2. After a month, close all the positions by shorting the portfolio. The profit/loss generated forms part of the capital and is reinvested.
3. Perform the modelling procedure on the new dataset generated for the next time step to get a new selection of stocks. Again perform the portfolio optimization technique to obtain the optimal weights.
4. Long this new portfolio
This process is repeated monthly for all the time steps and the results obtained after each run are noted and presented.
# 5. Performance Evaluation
The following graphs represent the performance of our portfolio over the period.

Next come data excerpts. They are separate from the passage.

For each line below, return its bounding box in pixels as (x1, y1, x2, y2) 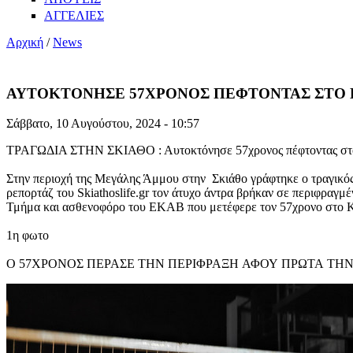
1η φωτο (6, 229, 49, 243)
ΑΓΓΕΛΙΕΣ (44, 8, 104, 22)
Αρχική (6, 35, 43, 49)
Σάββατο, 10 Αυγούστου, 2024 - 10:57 (6, 117, 199, 131)
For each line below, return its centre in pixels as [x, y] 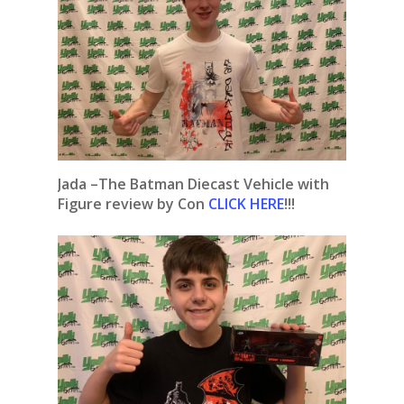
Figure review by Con [131, 204]
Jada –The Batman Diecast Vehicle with [193, 184]
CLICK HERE [246, 204]
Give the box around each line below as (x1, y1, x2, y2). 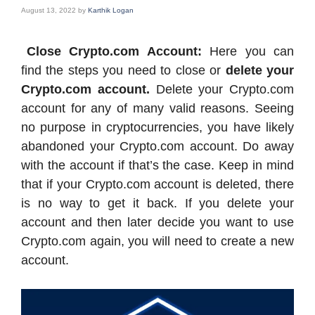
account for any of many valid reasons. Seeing (21, 101, 294, 115)
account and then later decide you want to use (21, 215, 294, 229)
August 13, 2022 (21, 6, 76, 14)
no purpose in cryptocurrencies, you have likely (21, 120, 294, 134)
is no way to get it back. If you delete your (21, 196, 294, 210)
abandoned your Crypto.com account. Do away (21, 139, 294, 153)
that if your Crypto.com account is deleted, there (21, 177, 294, 191)
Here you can (210, 44, 295, 58)
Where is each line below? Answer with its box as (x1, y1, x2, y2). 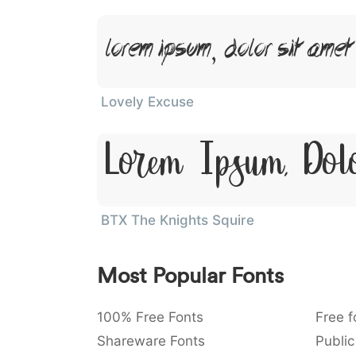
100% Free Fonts (97, 309, 203, 325)
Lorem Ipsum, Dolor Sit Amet (105, 37, 352, 66)
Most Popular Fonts (97, 262, 284, 288)
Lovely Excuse (101, 94, 194, 110)
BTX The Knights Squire (101, 212, 254, 228)
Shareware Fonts (97, 333, 205, 349)
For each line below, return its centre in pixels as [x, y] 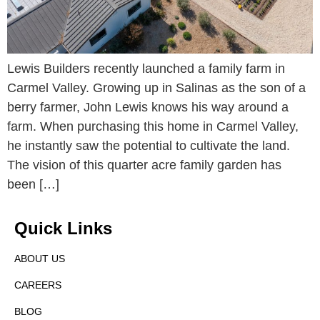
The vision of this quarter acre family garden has [144, 165]
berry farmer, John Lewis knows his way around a [148, 107]
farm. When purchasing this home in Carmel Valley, [153, 127]
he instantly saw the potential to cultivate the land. [150, 146]
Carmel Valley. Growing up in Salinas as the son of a [156, 88]
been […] [33, 185]
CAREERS [38, 285]
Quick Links [63, 229]
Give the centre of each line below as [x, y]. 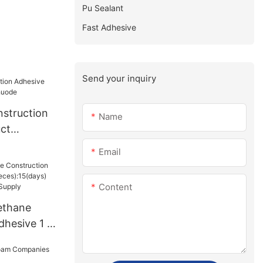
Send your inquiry [119, 78]
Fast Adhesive [109, 27]
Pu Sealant [103, 8]
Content [116, 187]

```{r, echo=FALSE, message=FALSE}
library(knitr)
library(here)
include_graphics(here("outputs", "portfolio_performance.png"))
```
The backtest spans over a 5-year period, using a rolling 24-month window to forecast the metrics for the subsequent month. Our data, however, consists of weekly Wednesday adjusted close. We benchmarked the performance against the S&P 500 index. As evident from the graph above, the portfolio has consistently outperformed the index on a monthly basis. The portfolio, however, also displays significant drawdowns indicating high volatility and large declines from peaks. Towards the latter part of the backtest, portfolio's performance appears to align closely with that of the S&P 500 before eventually intersecting with it. This pattern suggests an asymmetric response of the portfolio to market dynamics. Specifically, the portfolio doesn't demonstrate equal sensitivity to market uptrends as it does to downtrends.